GG: Oh, absolutely not. But I’d gone to Catholic school all winter, so I was not at all interested in going to Bible school in the summertime.
JE: You know, when we do this, then memories do come out, because I’m sure that in Grand Forks, North Dakota—I don’t know what the Catholic population was—I’m Protestant, say so. But it was Shanley High School. And so we had apparently quite a population because every Friday in public school we had fish, fish on Friday, and that was to accommodate the Catholics apparently, and I never even thought about that.
GG: Where in Oklahoma you had fish on Wednesday.
JE: Why?
GG: Because you weren’t going to have fish on Friday because of the Catholics. They’re not gonna do that for us.
JE: Well, okay.
GG: That’s the difference in Oklahoma. Remember, we’re 3% of the population.

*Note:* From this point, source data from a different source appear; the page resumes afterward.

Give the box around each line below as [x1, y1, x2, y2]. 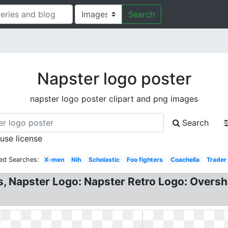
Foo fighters [127, 156, 163, 163]
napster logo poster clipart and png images [30, 94, 198, 104]
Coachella [170, 156, 199, 163]
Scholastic [88, 156, 120, 163]
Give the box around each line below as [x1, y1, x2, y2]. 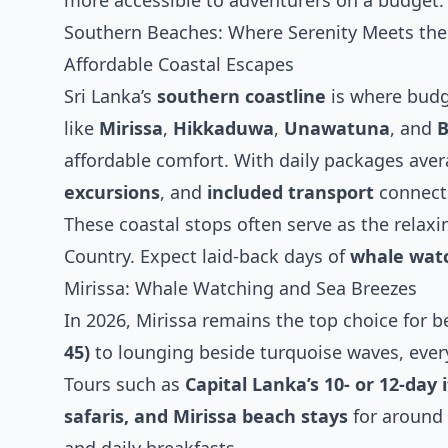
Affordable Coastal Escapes [64, 52, 294, 76]
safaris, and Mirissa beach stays [64, 404, 348, 428]
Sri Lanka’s [64, 84, 157, 108]
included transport [207, 180, 374, 204]
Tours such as [64, 372, 185, 396]
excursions [64, 180, 160, 204]
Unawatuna [284, 116, 390, 140]
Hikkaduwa [173, 116, 274, 140]
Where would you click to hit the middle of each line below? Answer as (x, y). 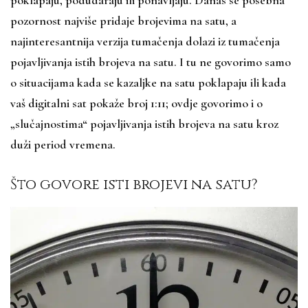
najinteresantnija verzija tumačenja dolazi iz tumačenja (145, 41)
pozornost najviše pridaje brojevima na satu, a (123, 20)
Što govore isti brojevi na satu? (134, 185)
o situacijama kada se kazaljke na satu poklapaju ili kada (148, 82)
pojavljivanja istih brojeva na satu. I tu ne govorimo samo (151, 62)
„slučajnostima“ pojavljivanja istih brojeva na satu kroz (144, 123)
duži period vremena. (63, 144)
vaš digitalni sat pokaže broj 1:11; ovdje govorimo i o (136, 103)
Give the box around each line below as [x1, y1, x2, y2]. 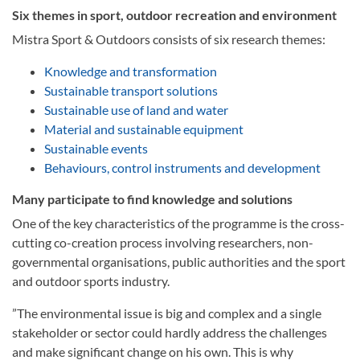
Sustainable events [44, 141, 148, 156]
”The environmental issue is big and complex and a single [12, 305, 321, 321]
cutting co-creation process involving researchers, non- [12, 235, 313, 250]
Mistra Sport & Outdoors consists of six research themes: [12, 31, 325, 47]
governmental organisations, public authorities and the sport [12, 254, 346, 269]
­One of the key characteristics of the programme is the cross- [12, 215, 345, 231]
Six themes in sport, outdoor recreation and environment [12, 7, 337, 22]
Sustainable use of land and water [44, 102, 228, 117]
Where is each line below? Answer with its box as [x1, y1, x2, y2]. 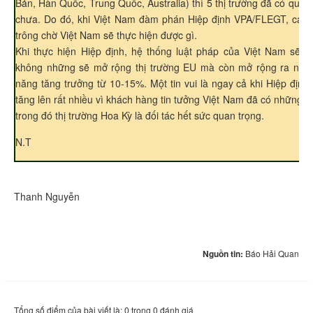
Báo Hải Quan [245, 247, 299, 259]
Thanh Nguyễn [14, 189, 80, 203]
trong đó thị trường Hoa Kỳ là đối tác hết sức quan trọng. [15, 108, 267, 122]
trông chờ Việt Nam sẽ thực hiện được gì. [15, 28, 197, 42]
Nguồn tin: [203, 247, 245, 260]
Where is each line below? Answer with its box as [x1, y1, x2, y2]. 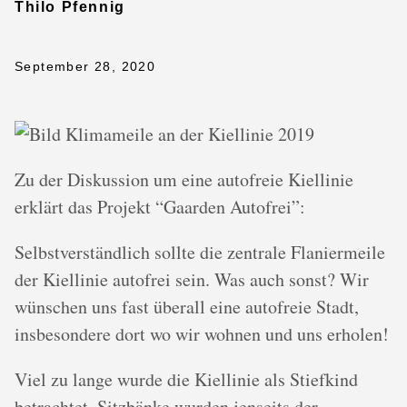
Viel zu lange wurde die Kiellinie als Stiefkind [15, 367, 358, 392]
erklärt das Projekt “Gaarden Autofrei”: [15, 194, 305, 219]
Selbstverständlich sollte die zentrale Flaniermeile [15, 240, 385, 264]
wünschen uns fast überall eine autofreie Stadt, [15, 294, 359, 319]
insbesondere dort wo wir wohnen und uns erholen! [15, 322, 389, 346]
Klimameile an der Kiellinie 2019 [61, 122, 314, 146]
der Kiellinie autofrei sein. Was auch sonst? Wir [15, 267, 369, 292]
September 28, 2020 [15, 59, 156, 74]
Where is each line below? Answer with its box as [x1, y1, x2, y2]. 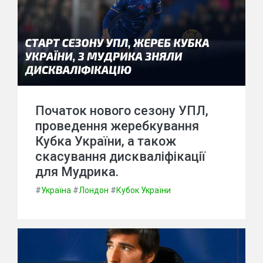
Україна [41, 186, 71, 195]
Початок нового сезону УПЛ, [35, 103, 208, 118]
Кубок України [116, 186, 171, 195]
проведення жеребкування [35, 119, 199, 133]
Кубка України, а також [35, 134, 176, 149]
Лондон [79, 186, 109, 195]
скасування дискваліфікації [35, 149, 205, 164]
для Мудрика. [35, 164, 119, 179]
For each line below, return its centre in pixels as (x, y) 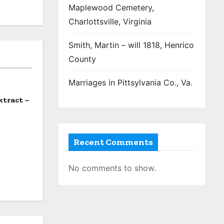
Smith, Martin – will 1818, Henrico (131, 45)
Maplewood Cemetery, (111, 7)
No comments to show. (112, 168)
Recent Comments (113, 142)
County (82, 59)
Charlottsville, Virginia (110, 21)
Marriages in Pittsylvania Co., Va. (130, 82)
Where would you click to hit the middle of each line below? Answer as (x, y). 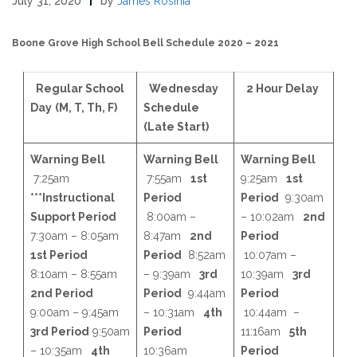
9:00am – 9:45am (76, 312)
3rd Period (60, 331)
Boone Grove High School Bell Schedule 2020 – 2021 (145, 43)
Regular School (80, 88)
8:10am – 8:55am (75, 274)
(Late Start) (176, 126)
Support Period (75, 216)
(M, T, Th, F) (86, 107)
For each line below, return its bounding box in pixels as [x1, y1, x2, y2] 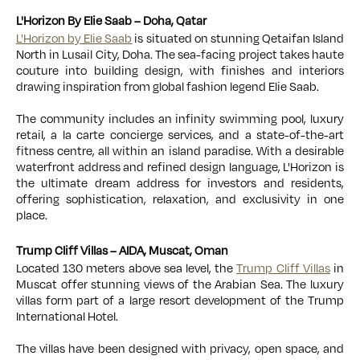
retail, [16, 126, 51, 144]
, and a [211, 126, 256, 144]
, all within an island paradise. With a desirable [92, 142, 345, 160]
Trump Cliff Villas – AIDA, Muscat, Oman [16, 242, 228, 260]
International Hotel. [16, 308, 121, 325]
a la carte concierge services [51, 126, 211, 144]
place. [16, 207, 47, 224]
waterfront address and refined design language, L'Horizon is [16, 158, 344, 176]
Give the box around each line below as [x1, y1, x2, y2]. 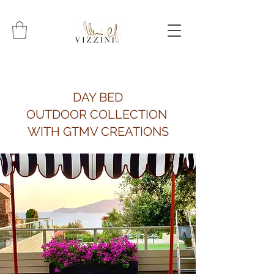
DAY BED [73, 90, 123, 105]
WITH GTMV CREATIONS [27, 124, 169, 139]
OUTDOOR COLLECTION [26, 107, 170, 122]
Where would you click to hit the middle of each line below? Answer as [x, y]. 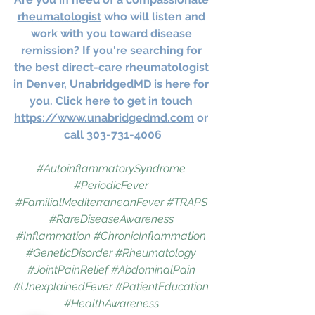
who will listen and [154, 16]
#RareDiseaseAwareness [111, 219]
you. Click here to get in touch [112, 101]
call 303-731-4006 [112, 134]
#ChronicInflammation [150, 236]
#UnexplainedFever [63, 286]
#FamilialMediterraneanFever [89, 202]
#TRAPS [187, 202]
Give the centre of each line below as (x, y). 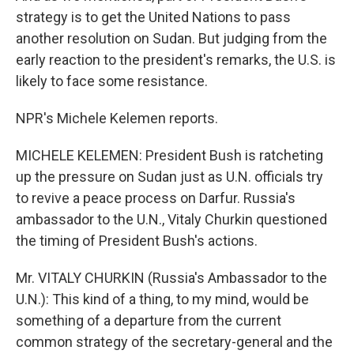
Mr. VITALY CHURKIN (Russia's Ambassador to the (171, 278)
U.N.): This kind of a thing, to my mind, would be (162, 299)
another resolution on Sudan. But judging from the (171, 38)
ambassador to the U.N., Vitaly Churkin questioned (171, 219)
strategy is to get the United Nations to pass (153, 17)
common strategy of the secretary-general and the (174, 342)
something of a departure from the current (149, 320)
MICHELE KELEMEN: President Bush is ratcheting (169, 155)
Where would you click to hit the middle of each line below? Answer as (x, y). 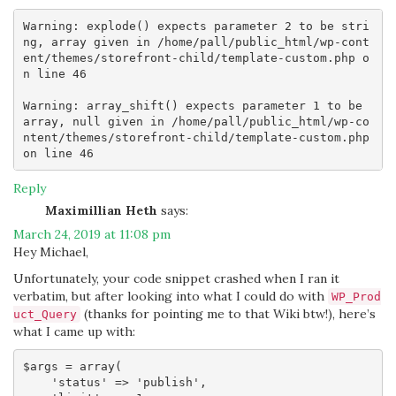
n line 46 (54, 73)
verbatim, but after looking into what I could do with (171, 296)
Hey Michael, (51, 252)
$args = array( (76, 366)
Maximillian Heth (101, 210)
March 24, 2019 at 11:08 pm (92, 234)
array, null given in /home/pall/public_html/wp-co (196, 121)
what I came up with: (74, 331)
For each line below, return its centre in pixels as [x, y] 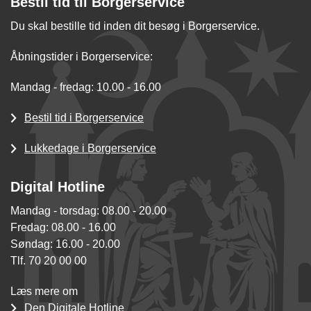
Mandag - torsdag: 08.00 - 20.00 [89, 211]
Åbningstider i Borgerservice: [82, 57]
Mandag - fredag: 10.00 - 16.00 [86, 87]
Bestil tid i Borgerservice [84, 118]
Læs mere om [44, 292]
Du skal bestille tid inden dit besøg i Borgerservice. [135, 26]
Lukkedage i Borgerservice [90, 149]
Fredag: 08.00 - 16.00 [63, 228]
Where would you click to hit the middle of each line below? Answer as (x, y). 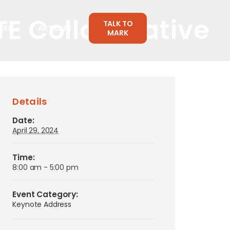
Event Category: (45, 194)
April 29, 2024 (36, 130)
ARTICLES (54, 28)
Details (30, 101)
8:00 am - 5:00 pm (45, 167)
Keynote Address (42, 204)
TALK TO (118, 23)

JE: Yeah, that’s interesting. That’s fun—
GG: Because the Catholic kid in a public school had to take his lunch on Friday—his peanut butter sandwich. I can’t tell you how much peanut butter I’ve eaten.
JE: OK, then why was it you couldn’t eat meat on Friday?
GG: It was considered a fast, a penance, because Jesus died on Friday and Jesus sacrificed his body for our salvation on Friday, so we did not eat flesh. We could eat fish, but we couldn’t eat—warm-blooded or cold-blooded, whatever we are—mammals. You can’t eat chicken or beef or pork or any of those things, but you could eat fish, yeah, because one’s cold-blooded and one’s warm-blooded. So that meant you couldn’t eat whale because whales are whatever—all these distinctions—but it was just funny. And now the only time that we have that, now the law is that during the Lenten season, when we’re in the penitential season, we don’t eat meat on Friday. OK, so we all forget because it’s not all the time, right?
But when I was in high school at McGuinness, the big thing that you did every Friday night was at ten till midnight you went to the Split-T and ordered your hamburger, so at five after midnight you could eat your hamburger because it was Saturday. That was just the way— that’s what Catholic kids did. They went and ordered their hamburger at five till 12 so they could eat it at ten after 12.
JE: Yeah, that’s great.
GG: Well, funny kind of memories from high school. And I loved it because I was supposed to be home at 12:30 and of course I had the car, so I would call at 12:25 and say, “I have three kids in my car. We’re just finishing our hamburger. I’ll take them home and then come home,” but I better call at 12:25.
Chapter 6 - Favorite People of the Bible
John Erling (JE): You talked about preaching. You must have enjoyed preparing. You have homilies.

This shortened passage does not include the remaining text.